**What to work on**:
Return the entries below word for word; no images should appear in the copy.

**Input records**:
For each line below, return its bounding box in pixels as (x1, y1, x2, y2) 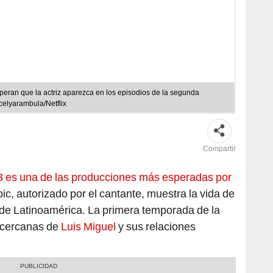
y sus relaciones (116, 219, 196, 233)
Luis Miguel (58, 219, 116, 233)
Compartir (203, 144, 236, 153)
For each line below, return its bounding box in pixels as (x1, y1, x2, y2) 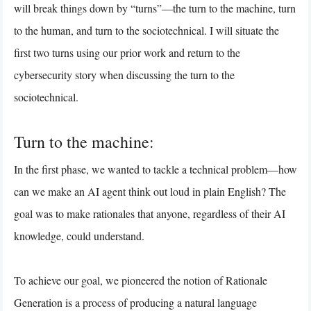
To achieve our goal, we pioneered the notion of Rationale (14, 272, 267, 287)
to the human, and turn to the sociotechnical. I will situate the (14, 22, 279, 37)
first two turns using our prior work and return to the (14, 44, 240, 60)
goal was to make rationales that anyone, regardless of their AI (14, 205, 285, 221)
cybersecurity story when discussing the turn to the (14, 67, 235, 82)
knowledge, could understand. (14, 228, 144, 243)
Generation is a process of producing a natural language (14, 294, 257, 310)
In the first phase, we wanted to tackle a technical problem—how (14, 161, 297, 176)
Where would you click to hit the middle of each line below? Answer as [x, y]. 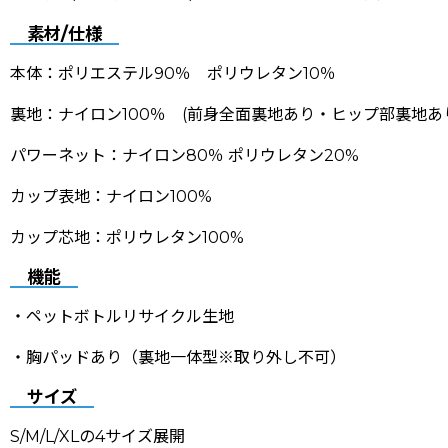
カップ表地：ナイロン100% [111, 196]
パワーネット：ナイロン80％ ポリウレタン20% [184, 155]
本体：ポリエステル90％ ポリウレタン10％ [173, 73]
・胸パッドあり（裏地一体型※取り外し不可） [178, 357]
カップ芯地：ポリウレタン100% [127, 237]
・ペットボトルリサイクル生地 [122, 316]
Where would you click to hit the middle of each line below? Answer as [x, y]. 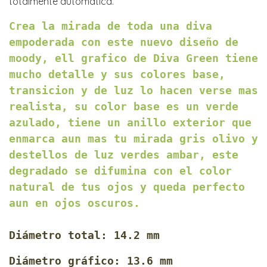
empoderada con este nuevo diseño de [124, 42]
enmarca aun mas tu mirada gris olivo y [133, 139]
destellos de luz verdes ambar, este [124, 155]
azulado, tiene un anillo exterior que [130, 123]
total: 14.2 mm [111, 235]
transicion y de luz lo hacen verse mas [133, 91]
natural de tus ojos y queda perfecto [127, 187]
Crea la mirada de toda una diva [111, 26]
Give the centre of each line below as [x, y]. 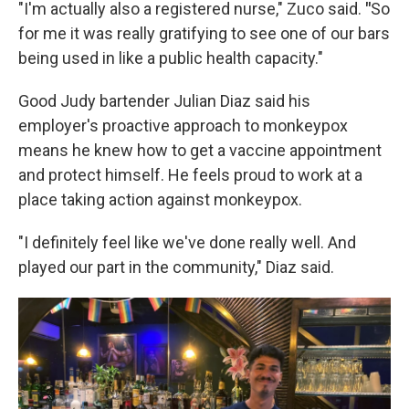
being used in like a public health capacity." [171, 58]
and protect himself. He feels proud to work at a [190, 175]
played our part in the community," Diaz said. [176, 267]
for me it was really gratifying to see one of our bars [204, 33]
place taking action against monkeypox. [160, 199]
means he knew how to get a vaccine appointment [200, 150]
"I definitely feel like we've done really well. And [187, 242]
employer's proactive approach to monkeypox [183, 126]
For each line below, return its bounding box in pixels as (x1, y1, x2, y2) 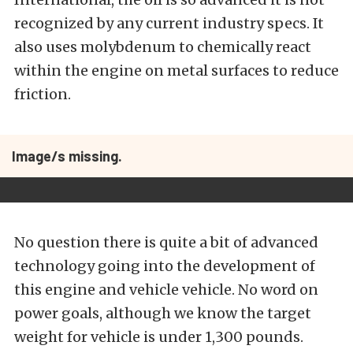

**Solved exercise**:
For each line below, return its bounding box in pixels as (x1, y1, x2, y2) 
y sus relaciones (116, 219, 196, 233)
Luis Miguel (58, 219, 116, 233)
Compartir (203, 144, 236, 153)
For each line below, return its bounding box in pixels as (x1, y1, x2, y2) 
To achieve our goal, we pioneered the notion of Rationale (14, 272, 267, 287)
to the human, and turn to the sociotechnical. I will situate the (14, 22, 279, 37)
first two turns using our prior work and return to the (14, 44, 240, 60)
goal was to make rationales that anyone, regardless of their AI (14, 205, 285, 221)
cybersecurity story when discussing the turn to the (14, 67, 235, 82)
knowledge, could understand. (14, 228, 144, 243)
Generation is a process of producing a natural language (14, 294, 257, 310)
In the first phase, we wanted to tackle a technical problem—how (14, 161, 297, 176)
Where would you click to hit the middle of each line below? Answer as [x, y]. 
カップ表地：ナイロン100% [111, 196]
パワーネット：ナイロン80％ ポリウレタン20% [184, 155]
本体：ポリエステル90％ ポリウレタン10％ [173, 73]
・胸パッドあり（裏地一体型※取り外し不可） [178, 357]
カップ芯地：ポリウレタン100% [127, 237]
・ペットボトルリサイクル生地 [122, 316]
Where would you click to hit the middle of each line below? Answer as [x, y]. 
empoderada con este nuevo diseño de [124, 42]
enmarca aun mas tu mirada gris olivo y [133, 139]
destellos de luz verdes ambar, este [124, 155]
azulado, tiene un anillo exterior que [130, 123]
total: 14.2 mm [111, 235]
transicion y de luz lo hacen verse mas [133, 91]
natural de tus ojos y queda perfecto [127, 187]
Crea la mirada de toda una diva [111, 26]
Give the centre of each line below as [x, y]. 
being used in like a public health capacity." [171, 58]
and protect himself. He feels proud to work at a [190, 175]
played our part in the community," Diaz said. [176, 267]
for me it was really gratifying to see one of our bars [204, 33]
place taking action against monkeypox. [160, 199]
means he knew how to get a vaccine appointment [200, 150]
"I definitely feel like we've done really well. And [187, 242]
employer's proactive approach to monkeypox [183, 126]
For each line below, return its bounding box in pixels as (x1, y1, x2, y2) 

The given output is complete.